(DATASET EXTRACT)
**********
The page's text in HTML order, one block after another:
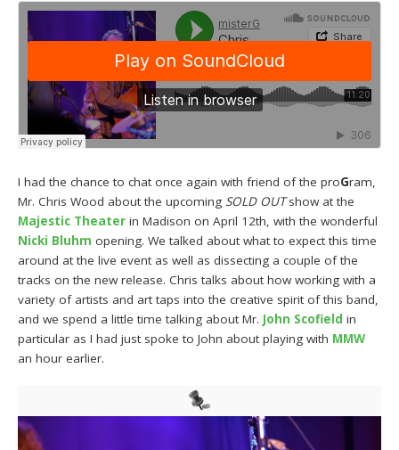
I had the chance to chat once again with friend of the proGram,
Mr. Chris Wood about the upcomingSOLD OUTshow at the
Majestic Theater in Madison on April 12th, with the wonderful
Nicki Bluhm opening. We talked about what to expect this time
around at the live event as well as dissecting a couple of the
tracks on the new release. Chris talks about how working with a
variety of artists and art taps into the creative spirit of this band,
and we spend a little time talking about Mr. John Scofield in
particular as I had just spoke to John about playing with MMW
an hour earlier.
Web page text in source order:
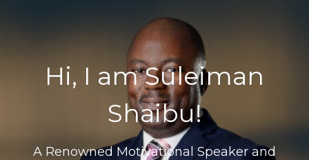
Hi, I am Suleiman
Shaibu!
A Renowned Motivational Speaker and
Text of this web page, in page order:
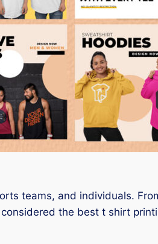
teams, and individuals.
the best t shirt
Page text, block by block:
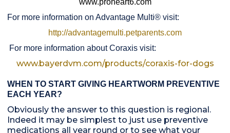
For more information on Advantage Multi® visit:
http://advantagemulti.petparents.com
For more information about Coraxis visit:
www.bayerdvm.com/products/coraxis-for-dogs
WHEN TO START GIVING HEARTWORM PREVENTIVE
EACH YEAR?
Obviously the answer to this question is regional.
Indeed it may be simplest to just use preventive
medications all year round or to see what your
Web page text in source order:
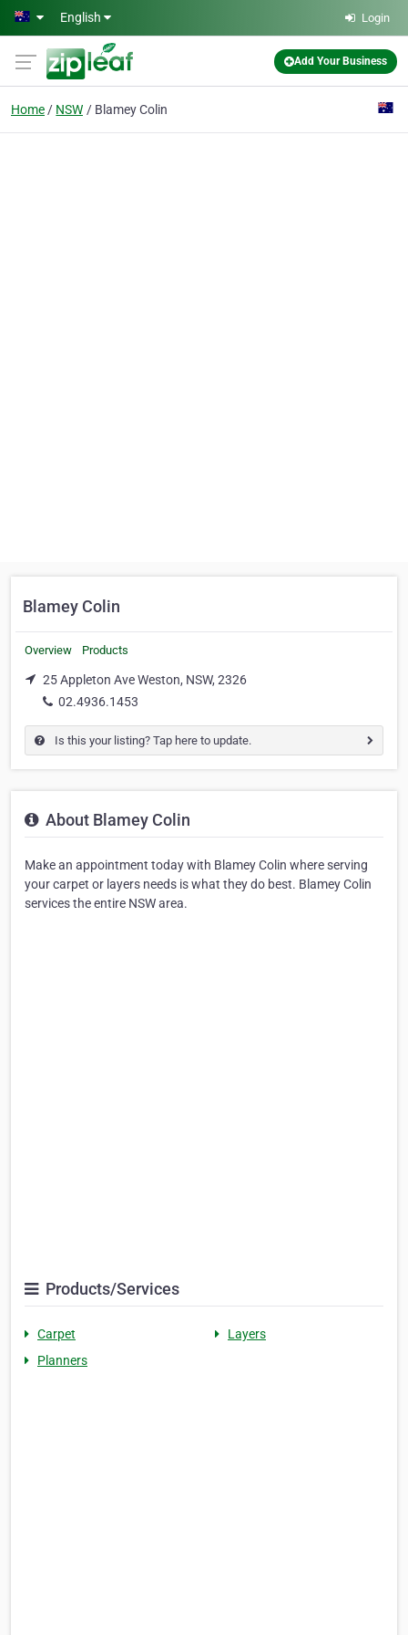
Skip to main content
English Login
Add Your Business
Home NSW Blamey Colin
Blamey Colin
Overview Products
25 Appleton Ave Weston, NSW, 2326
02.4936.1453
Is this your listing? Tap here to update.
About Blamey Colin
Make an appointment today with Blamey Colin where serving
your carpet or layers needs is what they do best. Blamey Colin
services the entire NSW area.
Products/Services
Carpet
Layers
Planners
**********
(REQUIRED ACTION) The listing should be transcribed in full, exactly, and without its pictures.

(OUTPUT FOR THIS TASK)
The page's text in HTML order, one block after another:
I had the chance to chat once again with friend of the proGram,
Mr. Chris Wood about the upcomingSOLD OUTshow at the
Majestic Theater in Madison on April 12th, with the wonderful
Nicki Bluhm opening. We talked about what to expect this time
around at the live event as well as dissecting a couple of the
tracks on the new release. Chris talks about how working with a
variety of artists and art taps into the creative spirit of this band,
and we spend a little time talking about Mr. John Scofield in
particular as I had just spoke to John about playing with MMW
an hour earlier.
Web page text in source order:
Hi, I am Suleiman
Shaibu!
A Renowned Motivational Speaker and
Text of this web page, in page order:
teams, and individuals.
the best t shirt
Page text, block by block:
For more information on Advantage Multi® visit:
http://advantagemulti.petparents.com
For more information about Coraxis visit:
www.bayerdvm.com/products/coraxis-for-dogs
WHEN TO START GIVING HEARTWORM PREVENTIVE
EACH YEAR?
Obviously the answer to this question is regional.
Indeed it may be simplest to just use preventive
medications all year round or to see what your
Web page text in source order:
Skip to main content
English Login
Add Your Business
Home NSW Blamey Colin
Blamey Colin
Overview Products
25 Appleton Ave Weston, NSW, 2326
02.4936.1453
Is this your listing? Tap here to update.
About Blamey Colin
Make an appointment today with Blamey Colin where serving
your carpet or layers needs is what they do best. Blamey Colin
services the entire NSW area.
Products/Services
Carpet
Layers
Planners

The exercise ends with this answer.